Book at least 3- 4 weeks in advance and dress for the occasion.



08 February 2010

a foodie admission

I'm going to admit something here and now that might make you shudder, cry or gasp. I don't want you to blacklist me, but its an admission I feel I must make as a food lover and writer.

Ok, here goes: My name is Bianca and I don't like chocolate, *ducks for cover*.
I know, I'm a woman, it should be imbedded in my DNA, but It's not. My friends know not to buy me Easter eggs and my Valentine knows not to buy me chocolates, it's always been this way.

So why must I make such a shocking revelation? In the first season of Master Chef, the now famous Chocolate Mousse Cake made its first television appearance and while everyone was in awe, It didn't appeal to me. Adriano Zumbo is genius and I appreciated the sheer talent of the creator and the intrigue and stir the cake caused. But truth be told, if it were on a menu, I wouldn't order it.

As an aspiring food writer and Master Chef host, it got me thinking. How will I do all of this without a passion for chocolate? Any normal person would've melted at the sight of that cake, why not me?
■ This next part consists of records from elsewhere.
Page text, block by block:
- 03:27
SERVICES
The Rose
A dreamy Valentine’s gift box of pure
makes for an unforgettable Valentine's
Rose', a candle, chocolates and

I've tried numerous times to like chocolate, the allure and raw appeal of the stuff is enough to force me to eat it, but there are thousands of things I'd rather eat.
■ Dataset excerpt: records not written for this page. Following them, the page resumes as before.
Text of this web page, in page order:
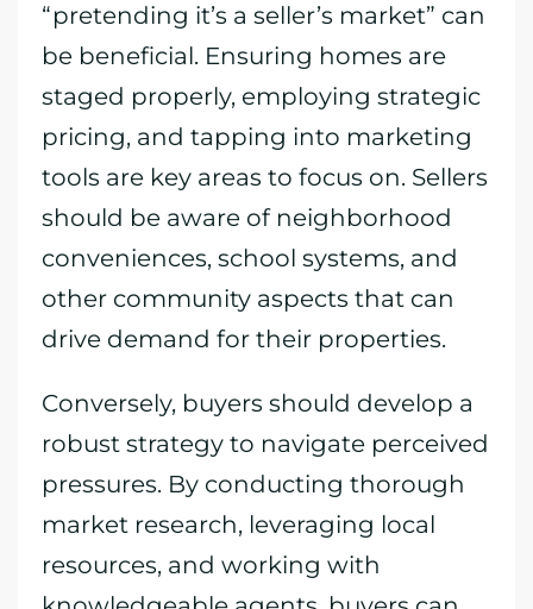
“pretending it’s a seller’s market” can
be beneficial. Ensuring homes are
staged properly, employing strategic
pricing, and tapping into marketing
tools are key areas to focus on. Sellers
should be aware of neighborhood
conveniences, school systems, and
other community aspects that can
drive demand for their properties.
Conversely, buyers should develop a
robust strategy to navigate perceived
pressures. By conducting thorough
market research, leveraging local
resources, and working with
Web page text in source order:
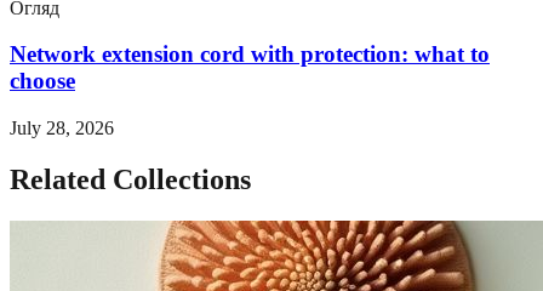
Огляд
Network extension cord with protection: what to
choose
July 28, 2026
Related Collections
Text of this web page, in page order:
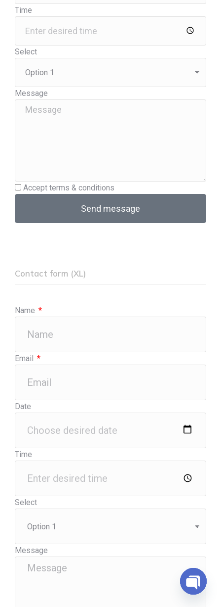
Time
Select
Message
Accept terms & conditions
Send message
Contact form (XL)
Name
Email
Date
Time
Select
Message

Does this take away from my integrity as a foodie? I don't think so, I know what good chocolate is and deeply enjoy that splash of chocolate across my Max Brenner waffles.
But I thought i'd take it to the top and ask my inspiration Matt Preston, on my quest to becoming his writing apprentice, I will for the first time write to him and keep you all posted on the answer.

Until then, bon appetite


03 February 2010


If you want Thai with a difference you can't go past Longrain, a converted warehouse in the backstreets of Sydney's, Surry Hills. Swanky, fresh and delicious.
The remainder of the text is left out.